The “write it perfectly” trap reached out and caught me yesterday. It’s hard to write when every sentence feels like it needs to be perfect. Yesterday wound up as a down day – a weekend, break, rest day, day at sea – and that was probably overdue anyway. Clearing mental space by dealing with the practical details of an impending snowpocalypse turned out to be the right match for my Friday. This morning I feel more refreshed.
To start back up, and to engage more productively with the happy intensity of editorial work <grin>, I have had to remind myself that this is the draft, not the final written word. The time to play with written rhythm and turn of phrase will come, but right now my horizon is narrower and more specific: the argument.
Note from the side-chorus: it is, truly, “happy intensity” once I get into my editorial zone, it’s just that sometimes it takes a long moment or two (or even hour or two) to get there. of writing is sitting with it until the writing actually happens. This is a separate problem from editing—but it often gets confused with it. See The Silence of Not Writing and What To Do About It or Starting From A Place of Blah for suggestions on handling the not-writing part of one’s writing practice.
That reminder matters, because “editing” often gets treated as a single, all-purpose activity. Sit down, fix everything, be done. But that’s not how writing (or revising or editing or making it better) actually works. Different kinds of editing ask for different kinds of attention, and trying to do them all at once is a reliable way to freeze. Tracking ideas across a chapter, noticing gaps or redundancies, and judging how a reader will encounter an argument require a different mental stance than choosing words or shaping sentences. Mixing those tasks usually means neither gets done well.
I think about it the way I think about practicing. You can play through a passage and tell yourself you’re working on everything at once. But real progress happens when you isolate each skill in turn, and give intonation, articulation, or pacing your focused attention. Tomorrow, it will be time to work on the same passage, but with the next skill in mind. Writing works that way too. You can “make it better” by flogging at it, but the best version will come by taking each task in turn.
So today I’m moving through the chapter segment by segment, and not in order. (I know enough about attention to avoid pretending it’s evenly distributed, and yeah, I should do section 7 while I’m fresh!) For each segment, I’ll ask the same series of questions. Does this make sense? Does it do for the argument the thing that needs doing? Might it better serve the chapter on reading, or does it belong here? When a section meets my standard for argument, I turn it green and move on. The polish can wait.
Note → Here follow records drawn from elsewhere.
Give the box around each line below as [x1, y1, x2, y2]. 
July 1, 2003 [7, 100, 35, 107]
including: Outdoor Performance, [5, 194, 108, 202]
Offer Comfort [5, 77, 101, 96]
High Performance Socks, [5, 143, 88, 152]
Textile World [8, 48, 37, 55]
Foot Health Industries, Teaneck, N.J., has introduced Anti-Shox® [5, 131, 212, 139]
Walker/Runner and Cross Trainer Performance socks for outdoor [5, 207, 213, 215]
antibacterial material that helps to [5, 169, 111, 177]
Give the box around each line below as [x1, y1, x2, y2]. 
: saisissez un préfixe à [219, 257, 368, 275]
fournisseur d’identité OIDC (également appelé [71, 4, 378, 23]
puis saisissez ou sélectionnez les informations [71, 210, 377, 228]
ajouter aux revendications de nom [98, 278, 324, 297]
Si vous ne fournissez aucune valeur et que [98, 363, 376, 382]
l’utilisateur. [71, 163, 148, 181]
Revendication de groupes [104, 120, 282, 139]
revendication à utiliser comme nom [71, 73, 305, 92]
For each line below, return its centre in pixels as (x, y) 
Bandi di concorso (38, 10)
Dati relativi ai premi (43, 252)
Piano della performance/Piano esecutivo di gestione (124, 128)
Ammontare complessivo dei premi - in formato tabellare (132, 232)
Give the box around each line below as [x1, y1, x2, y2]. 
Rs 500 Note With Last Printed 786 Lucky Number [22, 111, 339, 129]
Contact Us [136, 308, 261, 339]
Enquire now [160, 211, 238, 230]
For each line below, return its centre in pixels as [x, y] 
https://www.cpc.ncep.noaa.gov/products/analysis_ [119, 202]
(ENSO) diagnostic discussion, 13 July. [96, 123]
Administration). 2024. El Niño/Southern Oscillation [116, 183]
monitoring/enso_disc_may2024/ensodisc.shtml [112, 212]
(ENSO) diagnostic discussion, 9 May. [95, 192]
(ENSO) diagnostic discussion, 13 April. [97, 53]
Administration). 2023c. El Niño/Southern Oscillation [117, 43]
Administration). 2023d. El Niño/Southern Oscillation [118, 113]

The goals for the weekend are simple: a lot of literal baking (is another “snowpocalypse” reference a cheat?), a lot of logic-checking (five sections today, five tomorrow), and some time with a few new readings that might reshape the argument itself.
That’s the lesson I wanted to share: set the right horizon for the work you’re doing today. When faced with editing, it's not failing if the draft isn’t elegant yet. You’re still drafting. Elegance comes later – after the argument knows what it’s trying to say.